After following prior posts, executing the commands such as ibhosts, ibstat, lspci | grep Mell, lspci -Qvvs 07:00.0, ifcong -a, HCA_self_test.ofed, and mstflint -d 07:00.0 q, the best I can tell is my port is down/Initializing andI have subnet manager issue. I cannot get it Active or an IP show. Can you please help me diagnose? I'll post some needed output, let me know what else is required.
Thank you much!
[root@headnode /]# hca_self_test.ofed
---- Performing Adapter Device Self Test ----
Number of CAs Detected ................. 2
PCI Device Check ....................... PASS
Kernel Arch ............................ x86_64
Host Driver Version .................... MLNX_OFED_LINUX-4.4-2.0.7.0 (OFED-4.4-2.0.7): 3.10.0-693.el7.x86_64
Host Driver RPM Check .................. PASS
Firmware on CA #0 HCA .................. v2.10.2132
Firmware on CA #1 HCA .................. v2.10.2132
Host Driver Initialization ............. PASS
Number of CA Ports Active .............. 0
Port State of Port #1 on CA #0 (HCA)..... DOWN (InfiniBand)

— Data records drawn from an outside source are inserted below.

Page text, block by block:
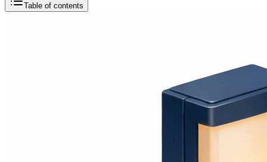
Table of contents
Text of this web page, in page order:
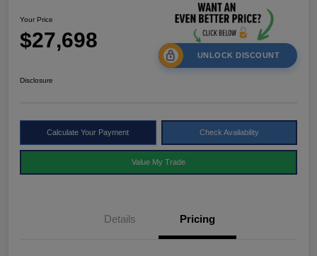
Your Price
$27,698
UNLOCK DISCOUNT
Disclosure
Calculate Your Payment Check Availability
Value My Trade
Details Pricing
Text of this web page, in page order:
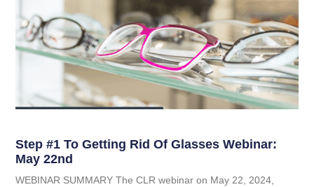
Step #1 To Getting Rid Of Glasses Webinar:
May 22nd
WEBINAR SUMMARY The CLR webinar on May 22, 2024,
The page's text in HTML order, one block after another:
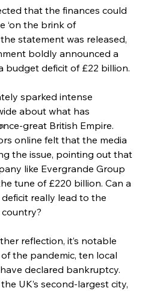
that the finances could
‘on the brink of
statement was released,
boldly announced a
budget deficit of £22 billion.
sparked intense
about what has
great British Empire.
online felt that the media
the issue, pointing out that
like Evergrande Group
tune of £220 billion. Can a
really lead to the
reflection, it’s notable
the pandemic, ten local
declared bankruptcy.
UK’s second-largest city,
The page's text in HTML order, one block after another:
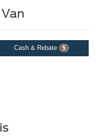
Cash & Rebate 5
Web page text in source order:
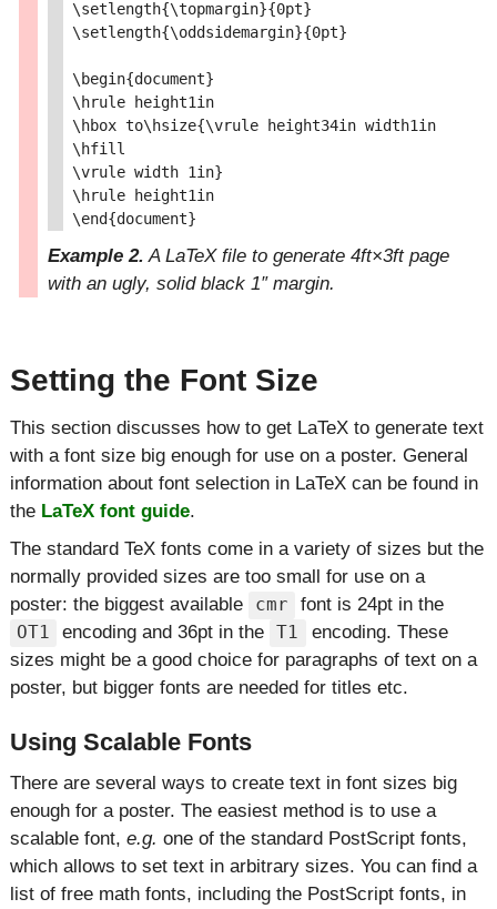
\setlength{\topmargin}{0pt}
\setlength{\oddsidemargin}{0pt}
\begin{document}
\hrule height1in
\hbox to\hsize{\vrule height34in width1in
\hfill
\vrule width 1in}
\hrule height1in
Example 2. A LaTeX file to generate 4ft×3ft page
with an ugly, solid black 1″ margin.
Setting the Font Size
This section discusses how to get LaTeX to generate text
with a font size big enough for use on a poster. General
information about font selection in LaTeX can be found in
the LaTeX font guide.
The standard TeX fonts come in a variety of sizes but the
normally provided sizes are too small for use on a
poster: the biggest available
cmr font is 24pt in the
OT1 encoding and 36pt in the T1
encoding. These
sizes might be a good choice for paragraphs of text on a
poster, but bigger fonts are needed for titles etc.
Using Scalable Fonts
There are several ways to create text in font sizes big
enough for a poster. The easiest method is to use a
scalable font, e.g. one of the standard PostScript fonts,
which allows to set text in arbitrary sizes. You can find a
list of free math fonts, including the PostScript fonts, in
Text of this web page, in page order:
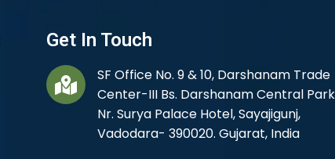
Get In Touch
SF Office No. 9 & 10, Darshanam Trade
Center-III Bs. Darshanam Central
Nr. Surya Palace Hotel, Sayajigunj,
Vadodara- 390020. Gujarat, India
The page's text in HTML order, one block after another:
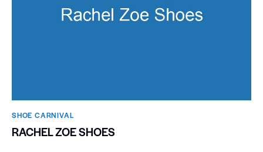
SHOE CARNIVAL​
RACHEL ZOE SHOES
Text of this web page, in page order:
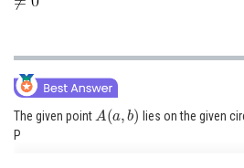
The given point A a )
lies on the given
P
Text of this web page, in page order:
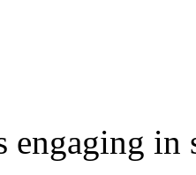
engaging in

Port State of Port #2 on CA #0 (HCA)..... DOWN (InfiniBand)
Port State of Port #1 on CA #1 (HCA)..... INIT (InfiniBand)
Port State of Port #2 on CA #1 (HCA)..... DOWN (InfiniBand)
Error Counter Check on CA #0 (HCA)...... FAIL
REASON: found errors in the following counters
Errors in /sys/class/infiniband/mlx4_0/ports/1/counters
link_error_recovery: 93
symbol_error: 65535
Error Counter Check on CA #1 (HCA)...... PASS
Kernel Syslog Check .................... PASS
Node GUID on CA #0 (HCA) ............... 00:02:c9:03:00:f9:2e:80
Node GUID on CA #1 (HCA) ............... 00:02:c9:03:00:f9:32:f0
------------------ DONE ---------------------
[root@headnode /]# ibhosts
Ca : 0x0002c90300f92e80 ports 2 "headnode HCA-1"
[root@headnode /]# ibstat
CA 'mlx4_0'
CA type: MT4099
Number of ports: 2
Firmware version: 2.10.2132
Hardware version: 0
Node GUID: 0x0002c90300f92e80
System image GUID: 0x0002c90300f92e83
Port 1:
State: Down
Physical state: Polling
Rate: 10
Base lid: 0
LMC: 0
SM lid: 0
Capability mask: 0x02514868
Port GUID: 0x0002c90300f92e81
Link layer: InfiniBand
Port 2:
State: Down
Physical state: Polling
Rate: 10
Base lid: 0
LMC: 0
SM lid: 0
Capability mask: 0x02514868
Port GUID: 0x0002c90300f92e82
Link layer: InfiniBand
CA 'mlx4_1'
CA type: MT4099
Number of ports: 2
Firmware version: 2.10.2132
Hardware version: 0
Node GUID: 0x0002c90300f932f0
System image GUID: 0x0002c90300f932f3
Port 1:
State: Initializing
Physical state: LinkUp
Rate: 40
Base lid: 0
LMC: 0
SM lid: 0
Capability mask: 0x02514868
Port GUID: 0x0002c90300f932f1
Link layer: InfiniBand
Port 2:
State: Down
Physical state: Polling
Rate: 10
Base lid: 0
LMC: 0
SM lid: 0
Capability mask: 0x02514868
Port GUID: 0x0002c90300f932f2
Link layer: InfiniBand
[root@headnode /]#
[root@headnode /]# mstflint -d 05:00.0 q
Image type: FS2
FW Version: 2.10.2132
Device ID: 4099
Description: Node Port1 Port2 Sys image
GUIDs: 0002c90300f92e80 0002c90300f92e81 0002c90300f92e82 0002c90300f92e83
MACs: 000000000000 000000000000
VSD:
PSID: DEL0A10210018
[root@headnode /]# lspci -Qvvs 05:00.0
05:00.0 Infiniband controller: Mellanox Technologies MT27500 Family [ConnectX-3]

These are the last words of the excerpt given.